### DATA FOR THIS EXERCISE
::::::
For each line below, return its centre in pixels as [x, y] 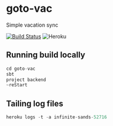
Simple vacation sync [32, 25]
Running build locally [46, 55]
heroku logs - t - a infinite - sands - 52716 [57, 117]
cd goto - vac [21, 69]
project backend [26, 80]
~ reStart [17, 85]
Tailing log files [35, 103]
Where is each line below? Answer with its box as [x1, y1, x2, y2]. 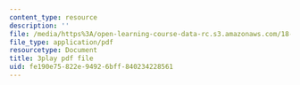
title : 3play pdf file [9, 54, 94, 63]
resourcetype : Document [9, 46, 98, 55]
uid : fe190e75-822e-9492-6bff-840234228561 [9, 63, 174, 72]
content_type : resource [9, 12, 98, 22]
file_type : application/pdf [9, 37, 114, 47]
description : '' [9, 21, 70, 30]
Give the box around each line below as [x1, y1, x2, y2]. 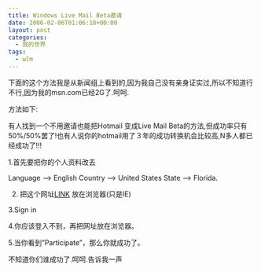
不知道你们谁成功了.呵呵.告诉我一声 [8, 255, 123, 264]
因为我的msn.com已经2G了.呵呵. [24, 87, 130, 97]
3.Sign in [8, 205, 37, 214]
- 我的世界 [15, 41, 46, 49]
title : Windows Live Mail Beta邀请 [8, 11, 123, 20]
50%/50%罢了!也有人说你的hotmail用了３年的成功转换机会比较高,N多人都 [8, 130, 246, 140]
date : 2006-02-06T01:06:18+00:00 [8, 19, 118, 27]
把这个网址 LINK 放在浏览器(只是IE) [19, 189, 131, 199]
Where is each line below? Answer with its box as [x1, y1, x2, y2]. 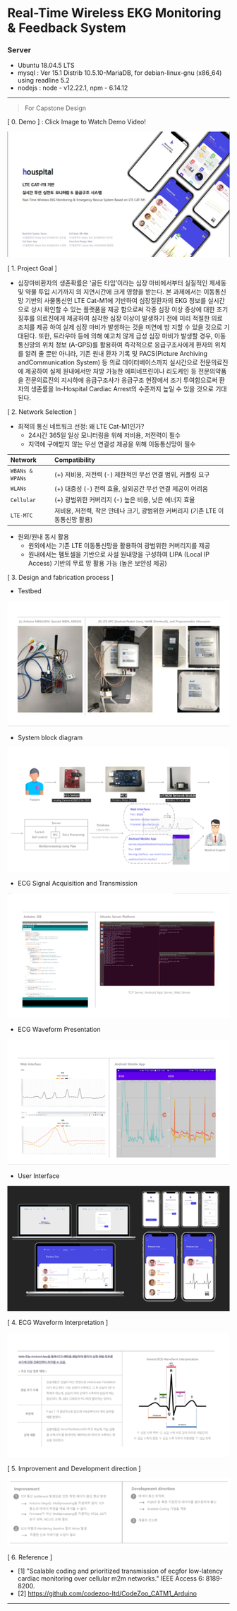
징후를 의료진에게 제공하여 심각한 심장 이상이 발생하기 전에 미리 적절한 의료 [17, 314, 224, 322]
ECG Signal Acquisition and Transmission [17, 879, 138, 887]
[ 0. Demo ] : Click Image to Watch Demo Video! [7, 118, 147, 126]
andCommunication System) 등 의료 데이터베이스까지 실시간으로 [17, 358, 199, 367]
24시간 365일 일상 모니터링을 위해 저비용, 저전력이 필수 [28, 431, 181, 439]
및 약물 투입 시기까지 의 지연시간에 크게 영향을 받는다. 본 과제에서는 [17, 287, 202, 296]
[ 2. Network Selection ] [7, 408, 77, 416]
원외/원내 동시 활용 [17, 532, 69, 541]
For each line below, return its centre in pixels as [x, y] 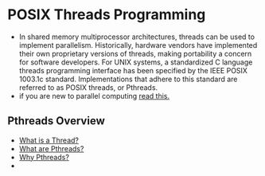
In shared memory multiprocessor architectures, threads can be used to [137, 37]
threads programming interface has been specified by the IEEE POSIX [133, 70]
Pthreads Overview [56, 121]
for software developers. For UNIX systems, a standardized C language [136, 62]
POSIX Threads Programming [107, 15]
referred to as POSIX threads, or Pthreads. [88, 87]
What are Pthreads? [51, 148]
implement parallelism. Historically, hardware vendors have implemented [138, 45]
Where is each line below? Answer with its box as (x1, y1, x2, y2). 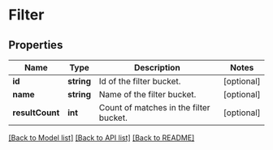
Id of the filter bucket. (98, 75, 181, 87)
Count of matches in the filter (98, 102, 210, 113)
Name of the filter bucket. (98, 89, 197, 100)
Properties (8, 38, 63, 52)
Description (133, 62, 180, 73)
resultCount (12, 107, 60, 118)
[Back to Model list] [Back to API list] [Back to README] (8, 133, 195, 143)
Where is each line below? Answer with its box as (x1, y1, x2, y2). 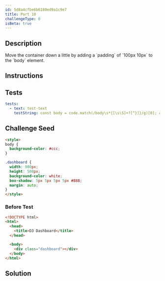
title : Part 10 (5, 12, 36, 17)
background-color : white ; (9, 173, 63, 179)
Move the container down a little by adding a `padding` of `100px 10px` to (5, 52, 153, 58)
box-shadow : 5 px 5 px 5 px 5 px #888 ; (9, 178, 82, 183)
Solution (5, 269, 31, 278)
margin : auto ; (9, 183, 38, 187)
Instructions (5, 72, 43, 80)
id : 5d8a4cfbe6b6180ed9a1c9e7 (5, 7, 67, 12)
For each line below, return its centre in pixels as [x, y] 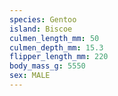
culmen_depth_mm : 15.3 [56, 47]
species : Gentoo [43, 19]
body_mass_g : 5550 [47, 66]
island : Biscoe [41, 29]
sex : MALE [30, 76]
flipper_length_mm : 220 [59, 57]
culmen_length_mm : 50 [54, 38]
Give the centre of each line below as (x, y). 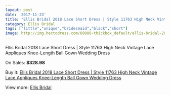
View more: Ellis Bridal (28, 87)
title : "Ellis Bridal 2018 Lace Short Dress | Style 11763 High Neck (80, 19)
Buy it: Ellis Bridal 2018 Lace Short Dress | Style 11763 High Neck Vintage (81, 72)
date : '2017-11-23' (26, 15)
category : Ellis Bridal (30, 24)
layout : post (19, 10)
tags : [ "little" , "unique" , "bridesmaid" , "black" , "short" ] (67, 29)
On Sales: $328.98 (25, 63)
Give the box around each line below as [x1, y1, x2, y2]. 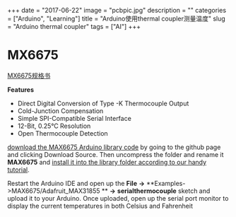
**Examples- [146, 179, 186, 187]
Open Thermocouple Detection [17, 129, 108, 137]
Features [7, 85, 34, 94]
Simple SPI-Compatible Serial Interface [17, 114, 132, 122]
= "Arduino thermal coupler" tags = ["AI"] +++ [7, 23, 141, 30]
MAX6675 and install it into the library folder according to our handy [7, 158, 207, 166]
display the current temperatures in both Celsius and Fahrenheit [7, 201, 193, 210]
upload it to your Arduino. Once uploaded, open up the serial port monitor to [7, 194, 229, 202]
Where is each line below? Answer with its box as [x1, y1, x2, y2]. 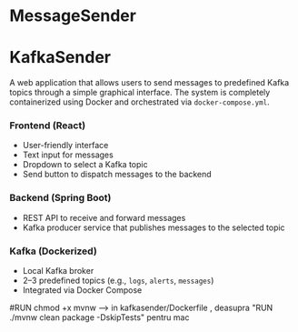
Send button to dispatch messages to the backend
::::::
Give back every record above word for word; the pictures have no place in it.

For each line below, return its centre in pixels as [x, y] 
Simple vacation sync [32, 25]
Running build locally [46, 55]
heroku logs - t - a infinite - sands - 52716 [57, 117]
cd goto - vac [21, 69]
project backend [26, 80]
~ reStart [17, 85]
Tailing log files [35, 103]
Where is each line below? Answer with its box as [x1, y1, x2, y2]. 
title : 3play pdf file [9, 54, 94, 63]
resourcetype : Document [9, 46, 98, 55]
uid : fe190e75-822e-9492-6bff-840234228561 [9, 63, 174, 72]
content_type : resource [9, 12, 98, 22]
file_type : application/pdf [9, 37, 114, 47]
description : '' [9, 21, 70, 30]
Give the box around each line below as [x1, y1, x2, y2]. 
不知道你们谁成功了.呵呵.告诉我一声 [8, 255, 123, 264]
因为我的msn.com已经2G了.呵呵. [24, 87, 130, 97]
3.Sign in [8, 205, 37, 214]
- 我的世界 [15, 41, 46, 49]
title : Windows Live Mail Beta邀请 [8, 11, 123, 20]
50%/50%罢了!也有人说你的hotmail用了３年的成功转换机会比较高,N多人都 [8, 130, 246, 140]
date : 2006-02-06T01:06:18+00:00 [8, 19, 118, 27]
把这个网址 LINK 放在浏览器(只是IE) [19, 189, 131, 199]
Where is each line below? Answer with its box as [x1, y1, x2, y2]. 
징후를 의료진에게 제공하여 심각한 심장 이상이 발생하기 전에 미리 적절한 의료 [17, 314, 224, 322]
ECG Signal Acquisition and Transmission [17, 879, 138, 887]
[ 0. Demo ] : Click Image to Watch Demo Video! [7, 118, 147, 126]
andCommunication System) 등 의료 데이터베이스까지 실시간으로 [17, 358, 199, 367]
24시간 365일 일상 모니터링을 위해 저비용, 저전력이 필수 [28, 431, 181, 439]
및 약물 투입 시기까지 의 지연시간에 크게 영향을 받는다. 본 과제에서는 [17, 287, 202, 296]
[ 2. Network Selection ] [7, 408, 77, 416]
원외/원내 동시 활용 [17, 532, 69, 541]
For each line below, return its centre in pixels as [x, y] 
In shared memory multiprocessor architectures, threads can be used to [137, 37]
threads programming interface has been specified by the IEEE POSIX [133, 70]
Pthreads Overview [56, 121]
for software developers. For UNIX systems, a standardized C language [136, 62]
POSIX Threads Programming [107, 15]
referred to as POSIX threads, or Pthreads. [88, 87]
What are Pthreads? [51, 148]
implement parallelism. Historically, hardware vendors have implemented [138, 45]
Where is each line below? Answer with its box as (x1, y1, x2, y2). 
Id of the filter bucket. (98, 75, 181, 87)
Count of matches in the filter (98, 102, 210, 113)
Name of the filter bucket. (98, 89, 197, 100)
Properties (8, 38, 63, 52)
Description (133, 62, 180, 73)
resultCount (12, 107, 60, 118)
[Back to Model list] [Back to API list] [Back to README] (8, 133, 195, 143)
Where is each line below? Answer with its box as (x1, y1, x2, y2). 
title : Part 10 (5, 12, 36, 17)
background-color : white ; (9, 173, 63, 179)
Move the container down a little by adding a `padding` of `100px 10px` to (5, 52, 153, 58)
box-shadow : 5 px 5 px 5 px 5 px #888 ; (9, 178, 82, 183)
Solution (5, 269, 31, 278)
margin : auto ; (9, 183, 38, 187)
Instructions (5, 72, 43, 80)
id : 5d8a4cfbe6b6180ed9a1c9e7 (5, 7, 67, 12)
For each line below, return its centre in pixels as [x, y] 
culmen_depth_mm : 15.3 [56, 47]
species : Gentoo [43, 19]
body_mass_g : 5550 [47, 66]
island : Biscoe [41, 29]
sex : MALE [30, 76]
flipper_length_mm : 220 [59, 57]
culmen_length_mm : 50 [54, 38]
Give the centre of each line below as (x, y). 
View more: Ellis Bridal (28, 87)
title : "Ellis Bridal 2018 Lace Short Dress | Style 11763 High Neck (80, 19)
Buy it: Ellis Bridal 2018 Lace Short Dress | Style 11763 High Neck Vintage (81, 72)
date : '2017-11-23' (26, 15)
category : Ellis Bridal (30, 24)
layout : post (19, 10)
tags : [ "little" , "unique" , "bridesmaid" , "black" , "short" ] (67, 29)
On Sales: $328.98 (25, 63)
Give the box around each line below as [x1, y1, x2, y2]. 
**Examples- [146, 179, 186, 187]
Open Thermocouple Detection [17, 129, 108, 137]
Features [7, 85, 34, 94]
Simple SPI-Compatible Serial Interface [17, 114, 132, 122]
= "Arduino thermal coupler" tags = ["AI"] +++ [7, 23, 141, 30]
MAX6675 and install it into the library folder according to our handy [7, 158, 207, 166]
display the current temperatures in both Celsius and Fahrenheit [7, 201, 193, 210]
upload it to your Arduino. Once uploaded, open up the serial port monitor to [7, 194, 229, 202]
Where is each line below? Answer with its box as [x1, y1, x2, y2]. 
Send button to dispatch messages to the backend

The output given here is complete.